Scaling Operations¶
This guide explains how to operate scaling in production, including manual replica control, KEDA-based autoscaling, and scale-to-zero behavior.
Prerequisites¶
- Existing Container App in a managed environment
- Baseline performance targets (latency, throughput, queue delay)
export RG="rg-aca-prod"
export APP_NAME="app-python-api-prod"
export ENVIRONMENT_NAME="aca-env-prod"
Manual Scaling for Controlled Events¶
Use manual scaling for maintenance windows or expected short-term load.
az containerapp update \
--name "$APP_NAME" \
--resource-group "$RG" \
--min-replicas 3 \
--max-replicas 10
Check current replica settings:
az containerapp show \
--name "$APP_NAME" \
--resource-group "$RG" \
--query "properties.template.scale" \
--output json
KEDA Rule Operations¶
Scale based on HTTP concurrency:
az containerapp update \
--name "$APP_NAME" \
--resource-group "$RG" \
--scale-rule-name "http-concurrency" \
--scale-rule-type "http" \
--scale-rule-metadata "concurrentRequests=100" \
--min-replicas 1 \
--max-replicas 20
Example queue scaler operation (Azure Service Bus):
az containerapp update \
--name "$APP_NAME" \
--resource-group "$RG" \
--scale-rule-name "sb-queue" \
--scale-rule-type "azure-servicebus" \
--scale-rule-metadata "queueName=orders" "messageCount=50" "namespace=<servicebus-namespace>.servicebus.windows.net"
Use Azure Monitor metrics to tune thresholds:
az monitor metrics list \
--resource "/subscriptions/<subscription-id>/resourceGroups/$RG/providers/Microsoft.App/containerApps/$APP_NAME" \
--metric "Requests" \
--interval "PT1M" \
--output table
Scale-to-Zero Operations¶
Enable scale-to-zero for event-driven or intermittent workloads:
az containerapp update \
--name "$APP_NAME" \
--resource-group "$RG" \
--min-replicas 0 \
--max-replicas 10
Use this mode only when cold start impact is acceptable.
Verification Steps¶
az containerapp show \
--name "$APP_NAME" \
--resource-group "$RG" \
--query "{minReplicas:properties.template.scale.minReplicas,maxReplicas:properties.template.scale.maxReplicas,rules:properties.template.scale.rules}" \
--output json
Example output (PII masked):
{
"minReplicas": 0,
"maxReplicas": 20,
"rules": [
{
"name": "http-concurrency",
"custom": {
"type": "http",
"metadata": {
"concurrentRequests": "100"
}
}
}
]
}
Scaling Decision Framework¶
flowchart LR
A[Traffic or Queue Increase] --> B{Workload Type}
B -->|HTTP interactive| C[HTTP concurrency rule]

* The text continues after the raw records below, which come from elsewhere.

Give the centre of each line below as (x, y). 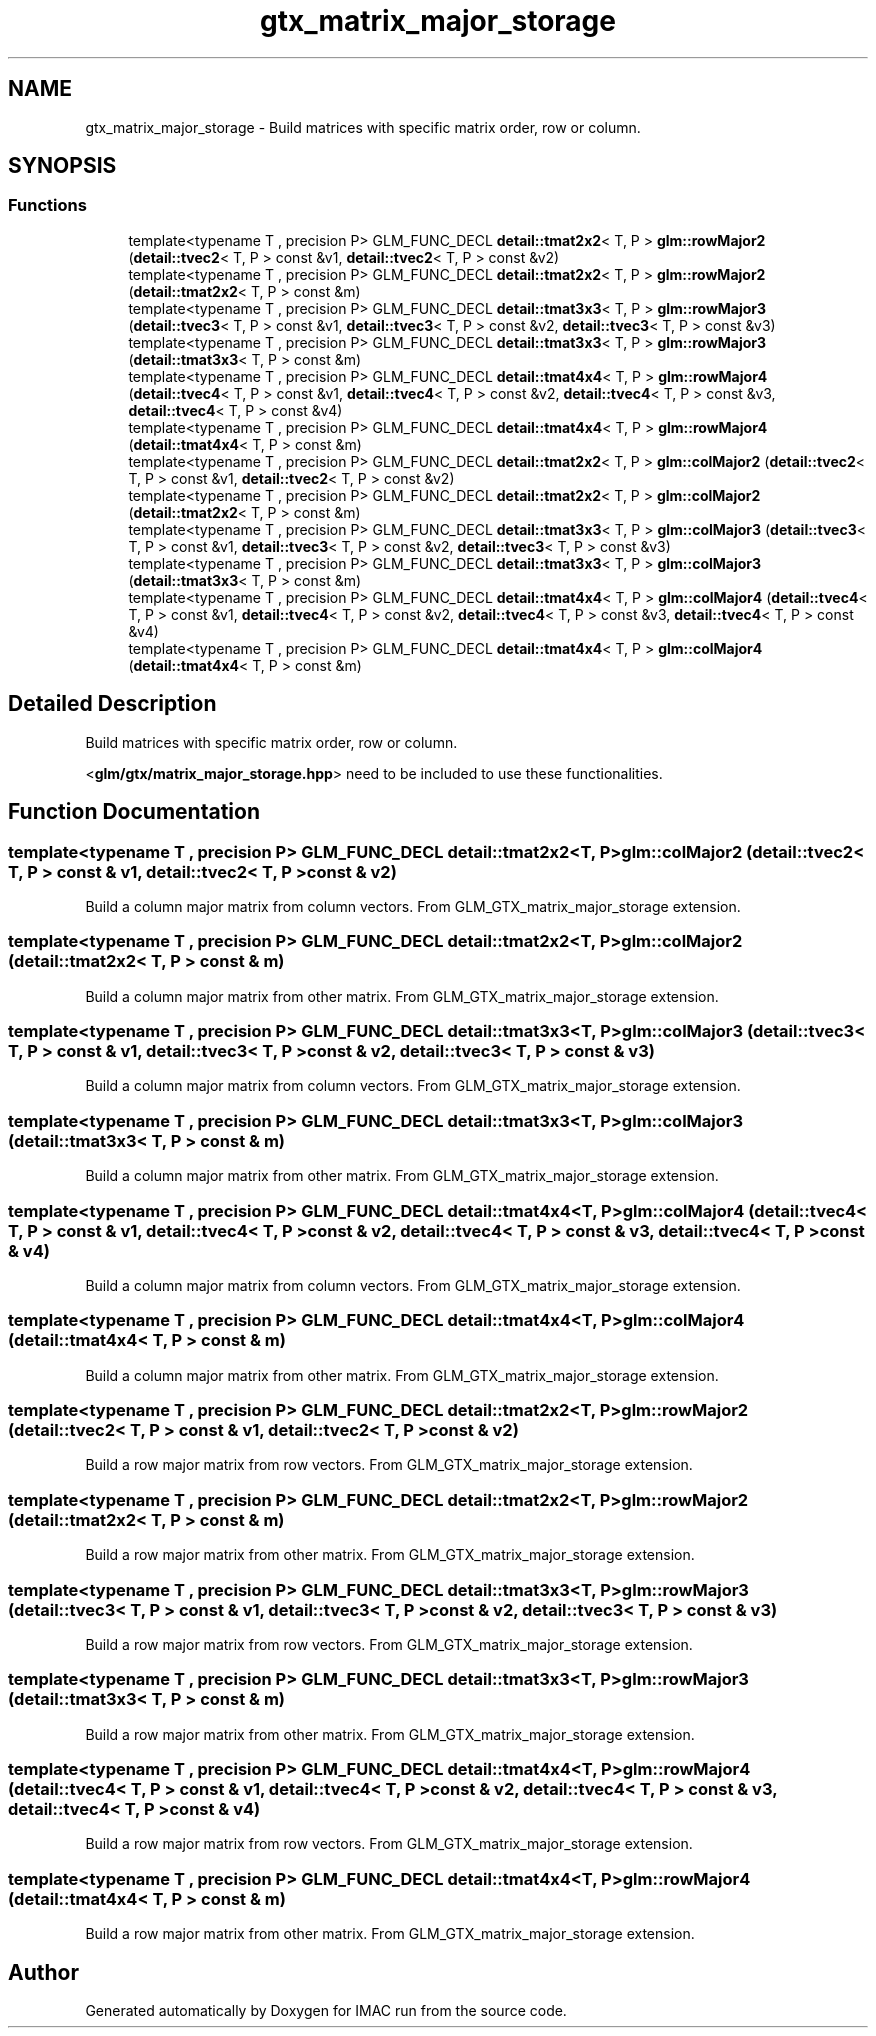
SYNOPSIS (62, 166)
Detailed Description (112, 704)
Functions (47, 205)
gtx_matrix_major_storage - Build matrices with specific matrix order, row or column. (363, 127)
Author (43, 1972)
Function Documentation (134, 812)
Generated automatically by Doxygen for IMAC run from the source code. (326, 2010)
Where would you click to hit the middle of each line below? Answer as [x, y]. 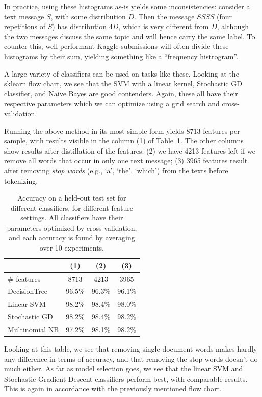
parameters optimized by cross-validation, [72, 227]
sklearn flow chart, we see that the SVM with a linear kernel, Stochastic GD [123, 83]
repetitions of [25, 26]
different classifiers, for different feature [72, 207]
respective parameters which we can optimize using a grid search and [112, 103]
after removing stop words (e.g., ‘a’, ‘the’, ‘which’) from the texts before [116, 170]
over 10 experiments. [72, 248]
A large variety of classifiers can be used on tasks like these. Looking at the [122, 73]
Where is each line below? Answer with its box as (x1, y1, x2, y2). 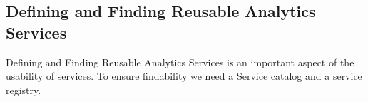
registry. (6, 82, 41, 97)
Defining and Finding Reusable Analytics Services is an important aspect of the (6, 54, 354, 69)
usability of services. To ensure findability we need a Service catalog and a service (6, 68, 362, 83)
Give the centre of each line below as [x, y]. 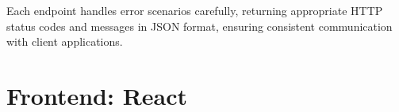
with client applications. [65, 41]
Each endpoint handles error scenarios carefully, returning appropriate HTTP [195, 10]
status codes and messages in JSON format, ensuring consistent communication [199, 26]
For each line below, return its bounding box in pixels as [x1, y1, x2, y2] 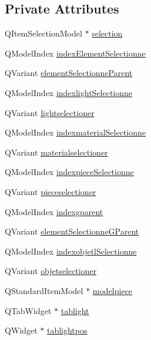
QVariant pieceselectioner [5, 185, 96, 197]
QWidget [5, 324, 38, 336]
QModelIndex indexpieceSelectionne [5, 166, 134, 178]
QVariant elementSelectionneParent [5, 67, 133, 79]
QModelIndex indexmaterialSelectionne [5, 126, 146, 138]
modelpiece [92, 284, 133, 296]
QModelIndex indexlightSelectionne [5, 86, 133, 98]
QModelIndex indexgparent [5, 205, 103, 217]

B -->|Queue driven| D[Event scaler rule]
B -->|Scheduled batch| E[Container Apps Job]
C --> F[Set min/max replicas]
D --> F
E --> G[Set parallelism and retry] | Symptom | Primary Knob | First Adjustment | Validation Signal |
|---|---|---|---|
| p95 latency rises while CPU moderate | HTTP concurrency threshold | Lower concurrentRequests target | Latency drops without excessive replicas |
| Queue delay grows steadily | Queue message threshold | Decrease messageCount trigger | Queue depth recovers within SLO |
| Cost spike overnight | Min replicas and max guardrail | Reduce min-replicas and cap max-replicas | Cost trend normalizes with acceptable latency |
| Frequent cold starts | Minimum replicas | Raise min-replicas from 0 to 1-2 | Startup-related errors decrease |
Tune one variable at a time
Change only one scaler parameter per evaluation cycle so you can attribute impact correctly.
Scaling cannot fix application bottlenecks alone
If database limits or downstream API quotas are saturated, adding replicas may increase failure rate. Validate dependency capacity before aggressive scale-out.
Troubleshooting¶
Autoscaling does not trigger¶
- Confirm scaler metadata values and key names.
- Check if incoming load actually reaches configured thresholds.
- Validate identity/secret references for external event sources.
az containerapp logs show \
--name "$APP_NAME" \
--resource-group "$RG" \
--type system \
--follow false
Advanced Topics¶
- Combine multiple KEDA rules and set max replica guardrails.
- Separate interactive and batch workloads into different apps.
- Define pre-warming strategies for predictable peak windows.